# Jesus Christ moved to the North Pole and aged into Santa Claus: Music



## Billy

More classical music of mine:






Billy :lol:


----------



## StevenOBrien

The title doesn't relate to the "piece" in any way for me.


----------



## PetrB

Billy said:


> More classical music of mine:
> 
> 
> 
> 
> 
> 
> Billy :lol:


None of the musicians I know, from ages 20 to near dust, would dream of calling this classical music....


----------



## Billy

PetrB said:


> None of the musicians I know, from ages 20 to near dust, would dream of calling this classical music....


Who is to say what is classical music or not? I call this piece classical because classical music is a great forest full of shades and bursts of light. Some of my trees are growing in it.


----------



## PetrB

Billy said:


> Who is to say what is classical music or not? I call this piece classical because classical music is a great forest full of shades and bursts of light. Some of my trees are growing in it.


Deleted comment, leaving only the first as comment, standing. What was originally said not heard or taken in by the intended, and offending others. Apologies.


----------



## Billy

Every hyperbole is an unfallen tree.


----------



## BurningDesire

Its like the void left by certain banned posters needed to be filled, and you filled it. Not in a good way either dude.


----------



## PetrB

BurningDesire said:


> Its like the void left by certain banned posters needed to be filled, and you filled it. Not in a good way either dude.


Almost all of the composers who post on TC, from the rawest neophyte self-taught to the most trained and experienced, spend real time and work on the pieces they post, and are actually wanting to read the comments, good, bad, indifferent, about their work.

This particular party spews midi drivel (imho) of great length, puts it up on youtube, and then pays no real attention to whatever any TC member who has bothered to give it a moments listen has to say. I find that more a matter of misusing TC as a way of just getting more Youtube hits, more an abuse than a constructive use.

No comment is desired, no advice wanted, so in this case, 'why is it here.' I think Youtube is quite enough the venue, where Monsieur le Compositeur can join his many peers, who are quite the same. "No Haters" = "I will have no truck with anything but the highest of praise."
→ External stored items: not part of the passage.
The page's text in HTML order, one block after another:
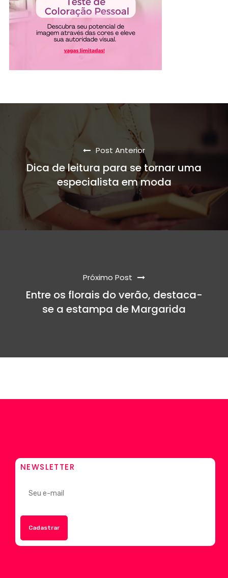
Post Anterior
Dica de leitura para se tornar uma
especialista em moda
Próximo Post
Entre os florais do verão, destaca-
se a estampa de Margarida
NEWSLETTER
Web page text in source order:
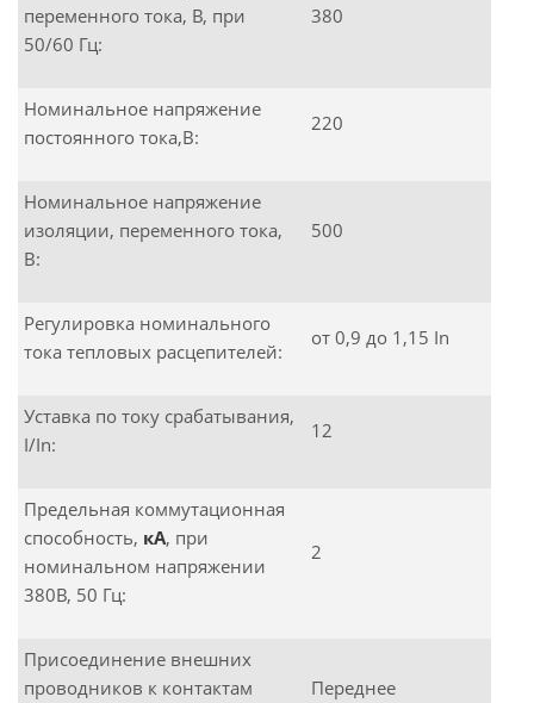
переменного тока, B, при
50/60 Гц:
380
Номинальное напряжение
постоянного тока,В:
220
Номинальное напряжение
изоляции, переменного тока,
В:
500
Регулировка номинального
тока тепловых расцепителей:
от 0,9 до 1,15 In
Уставка по току срабатывания,
I/In:
12
Предельная коммутационная
способность, кА, при
номинальном напряжении
380В, 50 Гц:
2
Присоединение внешних
проводников к контактам
Переднее
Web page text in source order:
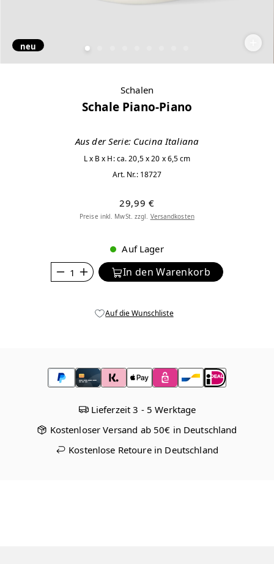
Schalen
Schale Piano-Piano
Aus der Serie: Cucina Italiana
L x B x H: ca. 20,5 x 20 x 6,5 cm
Art. Nr.: 18727
29,99 €
Preise inkl. MwSt. zzgl. Versandkosten
Auf Lager
In den Warenkorb
Auf die Wunschliste
Lieferzeit 3 - 5 Werktage
Kostenloser Versand ab 50€ in Deutschland
Kostenlose Retoure in Deutschland
neu
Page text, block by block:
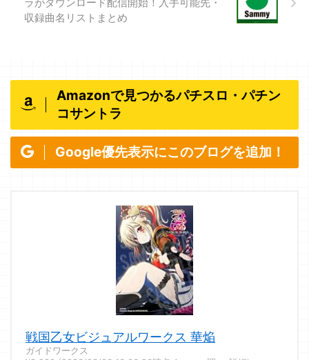
収録曲名リストまとめ
Amazonで見つかるパチスロ・パチン
コサントラ
Google優先表示にこのブログを追加！
戦国乙女ビジュアルワークス 華焔
ガイドワークス
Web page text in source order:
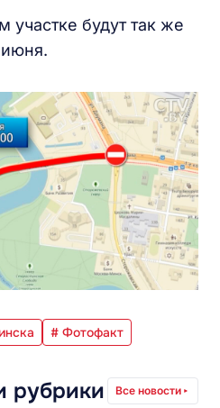
участке будут так же
июня.
# Фотофакт
рубрики Все новости
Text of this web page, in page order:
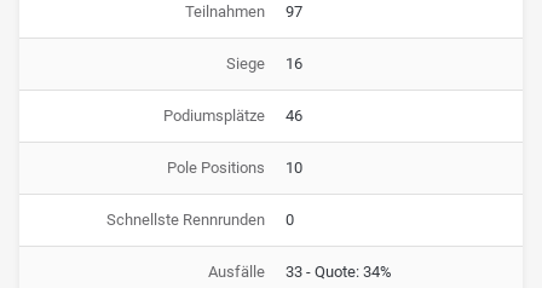
Teilnahmen 97
Siege 16
Podiumsplätze 46
Pole Positions 10
Schnellste Rennrunden 0
Ausfälle 33 - Quote: 34%

Thinking of the context, content and 'behavior' of all the other hard working composers on TC, the kind of 'deposit it in TC' usage we see here (there is NO other participation by this composer, is there?) is Just Wrong.


----------



## Billy

I don't love you anymore PetrB. You shouldn't have to work hard at making or playing music. To shove aside my own music is to walk into the smog on a lonely dock.


----------



## StevenOBrien

Billy said:


> You shouldn't have to work hard at making or playing music. To shove aside my own music is to walk into the smog on a lonely dock.


Wow, I cannot overstate how much this offends me. Mozart practically worked himself to an early death in 1791 to complete Die Zauberflote, Tito and the Requiem in an incredibly short span of time. Beethoven suffered massively through hearing loss and personal struggles to give us the vast majority of his music (He specifically said the only reason he didn't commit suicide was so that he could continue writing music). These two men alone have changed my life, and I have unlimited quantities of respect for what they did for us.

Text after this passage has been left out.